We are starting the first issue of AI Frontiers newsletter this week. This is a perfect time to look back at 2023, and see how far we have come. (See resources and announcements at the end of this article.)

The year 2023 is a watershed year for AI. For the first time, AI has entered the public realm, touching every aspect of our lives. It is starting to replace search engines, becoming our go-to place to ask questions. AI is poised to disrupt many industries: from education to marketing, IT support, and medicine. Here, I want to summarize the progress of AI in seven major areas. They are definitely not exhaustive. I've chosen these areas for their importance and the potential to disrupt the future. Feel free to drop a comment here if you are observing other interesting developments.

1. The breakthrough in AI capabilities

Today's AI systems can easily pass the Turing test, and we no longer debate whether AI is feasible. If AI was perceived as a toddler before 2023, it has matured into a teenager in 2023, though it is not yet an adult. An adult AI system should be capable of thinking and reasoning like a human adult, which means passing college exams or completing similarly difficult tasks. In 2023, both GPT-4 and Google's Gemini have made significant progress toward that goal.

Both GPT-4 and Gemini are very large. This is due to the fact that an LLM becomes more intelligent as its size gets larger. GPT-4 is estimated1 to have approximately 1.8 trillion parameters, with around 120 layers and using Mixture of Experts within the model. Google has not released the size of Gemini, but it is significantly larger than PaLM 2, which had 340 billion parameters2. According to the Gemini report3, training Gemini requires significantly more resources than PaLM 2, likely three times as much. This places it in the range of 1 trillion parameters. The architecture of Gemini is likely to be similar to that of GPT-4: a decoder-only transformer model with a mixture of experts.

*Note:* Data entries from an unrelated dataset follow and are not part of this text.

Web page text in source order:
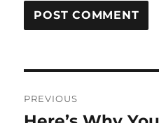
navigation
PREVIOUS
Previous
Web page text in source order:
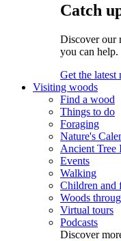
Catch
Discover our
you can help.
Get the latest
Visiting woods
Find a wood
Things to do
Foraging
Nature's
Ancient Tree
Events
Walking
Children and
Woods
Virtual tours
Podcasts
Discover
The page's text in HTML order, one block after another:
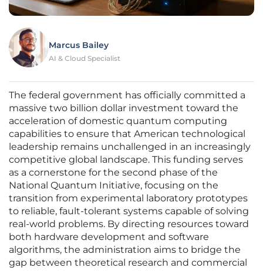
Marcus Bailey
AI & Cloud Specialist
The federal government has officially committed a
massive two billion dollar investment toward the
acceleration of domestic quantum computing
capabilities to ensure that American technological
leadership remains unchallenged in an increasingly
competitive global landscape. This funding serves
as a cornerstone for the second phase of the
National Quantum Initiative, focusing on the
transition from experimental laboratory prototypes
to reliable, fault-tolerant systems capable of solving
real-world problems. By directing resources toward
both hardware development and software
algorithms, the administration aims to bridge the
gap between theoretical research and commercial
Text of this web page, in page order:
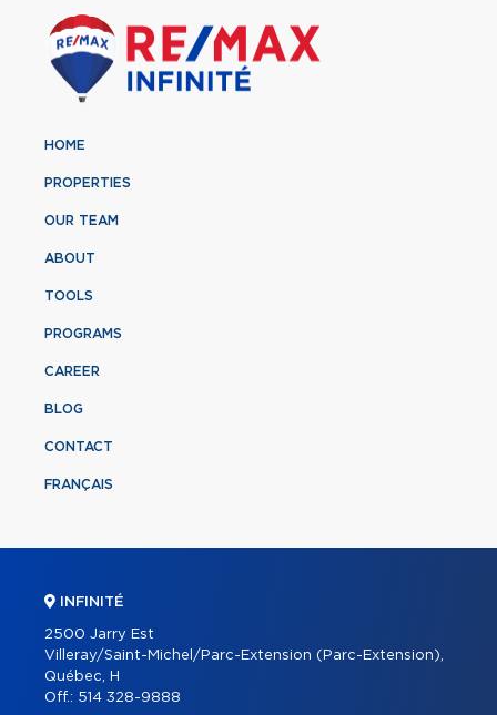
HOME
PROPERTIES
OUR TEAM
ABOUT
TOOLS
PROGRAMS
CAREER
BLOG
CONTACT
FRANÇAIS
INFINITÉ
2500 Jarry Est
Villeray/Saint-Michel/Parc-Extension (Parc-Extension),
Québec, H
Off.: 514 328-9888
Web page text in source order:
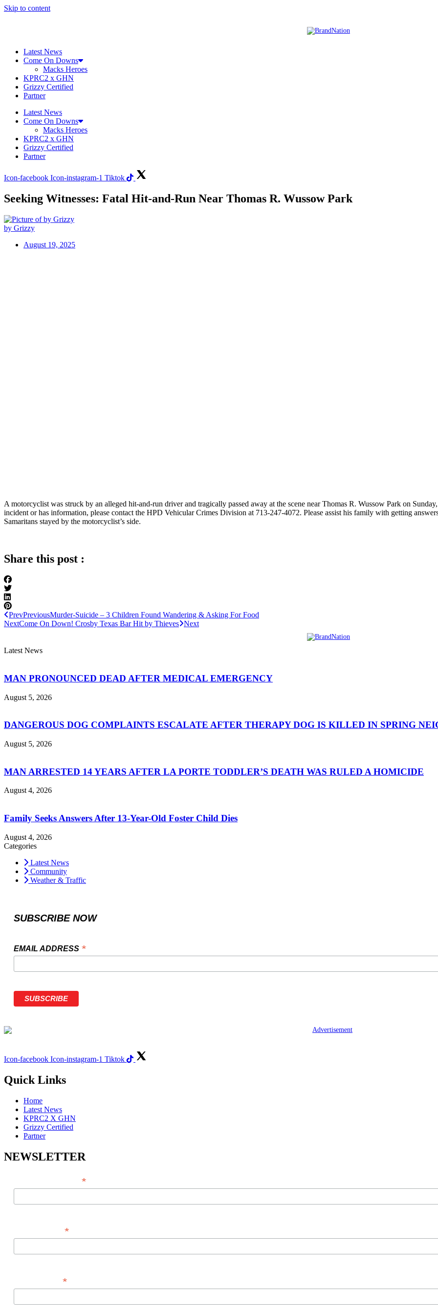
Skip to content
Latest News
Come On Downs
Macks Heroes
KPRC2 x GHN
Grizzy Certified
Partner
Latest News
Come On Downs
Macks Heroes
KPRC2 x GHN
Grizzy Certified
Partner
Icon-facebook Icon-instagram-1 Tiktok
Seeking Witnesses: Fatal Hit-and-Run Near Thomas R. Wussow Park
by Grizzy
August 19, 2025
A motorcyclist was struck by an alleged hit-and-run driver and tragically passed away at the scene near Thomas R. Wussow Park on
incident or has information, please contact the HPD Vehicular Crimes Division at 713-247-4072. Please assist his family with getting
Samaritans stayed by the motorcyclist’s side.
Share this post :
PrevPreviousMurder-Suicide – 3 Children Found Wandering & Asking For Food
NextCome On Down! Crosby Texas Bar Hit by Thieves Next
Latest News
MAN PRONOUNCED DEAD AFTER MEDICAL EMERGENCY
August 5, 2026
DANGEROUS DOG COMPLAINTS ESCALATE AFTER THERAPY DOG IS KILLED IN SPRING
August 5, 2026
MAN ARRESTED 14 YEARS AFTER LA PORTE TODDLER’S DEATH WAS RULED A HOMICIDE
August 4, 2026
Family Seeks Answers After 13-Year-Old Foster Child Dies
August 4, 2026
Categories
Latest News
Community
Weather & Traffic
SUBSCRIBE NOW
EMAIL ADDRESS *
Icon-facebook Icon-instagram-1 Tiktok
Quick Links
Home
Latest News
KPRC2 X GHN
Grizzy Certified
Partner
NEWSLETTER
*
*
*
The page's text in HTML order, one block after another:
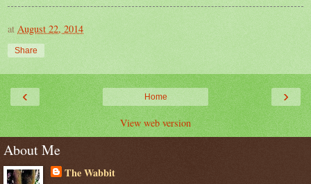
at August 22, 2014
Share
‹ ›
Home
View web version
About Me
The Wabbit
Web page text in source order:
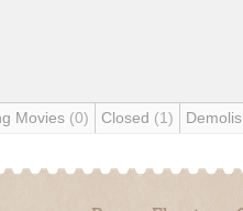
Movies (0) Closed (1)
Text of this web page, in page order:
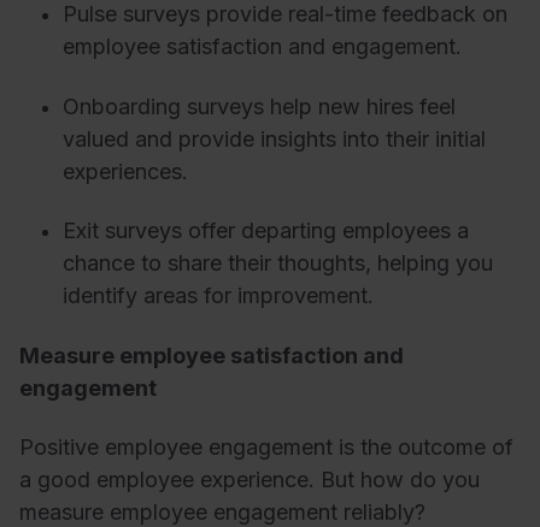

Today's large language models (LLMs) demonstrate remarkable intelligence, as evidenced by their performance on a range of challenging datasets4.

In commonsense reasoning (HelloSwag), GPT-4 has achieved a 95% accuracy rate, equivalent to human performance. In grade school mathematics (GSM8K), both LLMs achieved around 95% accuracy. In college exams covering 57 subjects (MMLU), both LLMs achieved over 90% accuracy, surpassing human performance (89%). For the problems that used to cause LLMs to stumble (Big-bench-hard), GPT-4 achieved an 89% accuracy rate, while Gemini reached 83%. It appears that LLMs are overcoming their shortcomings. In coding problems (HumanEval), GPT-4 reached an 88% success rate. For reading comprehension with numerical reasoning (DROP), both LLMs achieved around 83% accuracy. The only area in which these LLMs performed poorly was mathematical competition questions (MATH). In summary, our large foundation models outperformed humans in 3 out of 7 tasks, approached near-human performance in 3 other tasks, and performed poorly in only one out of 7 tasks. AI is approaching to have human adult intelligence.

What we can anticipate for 2024 is a continuous improvement in the performance of large foundation models. By the end of 2024, I expect that the best LLMs will surpass humans in almost all datasets. By then, we may declare that AI has reached adulthood, with the capability of reasoning and understanding equivalent to an adult human.

Open-source foundation models

The large foundation models are all closed-source and owned by a couple of companies. Many companies are concerned about their dependence on these models because there is no visibility into their inner workings. This concern has led to the emergence of many open-source models.

Meta released Llama in February, and LIMA was released in May. However, most of them did not deliver satisfactory performance compared to the state of the art OpenAI model (GPT 3.5 at that time).

Meta's Llama 2 and Mistral's Mixtral 8x7B model are among the best-performing ones. They have generated excitement because they approached the GPT 3.5 level. But they are still far behind GPT-4. Here is the newest performance chart :

On average, the open-source model is 20% below the best GPT-4 model. This raises questions about deploying open-source models. This is because commercial products demand high accuracy. Therefore, most companies would stick with OpenAI or Google for foundation models, mainly because of the highly accurate results. For this reason, we will see a continuing rise of OpenAI this year, with more companies using OpenAI API for their GPT-4 products. Google will also be an active player in this game, with its existing GCP and high-performing Gemini, Google could become an AI provider to enterprises.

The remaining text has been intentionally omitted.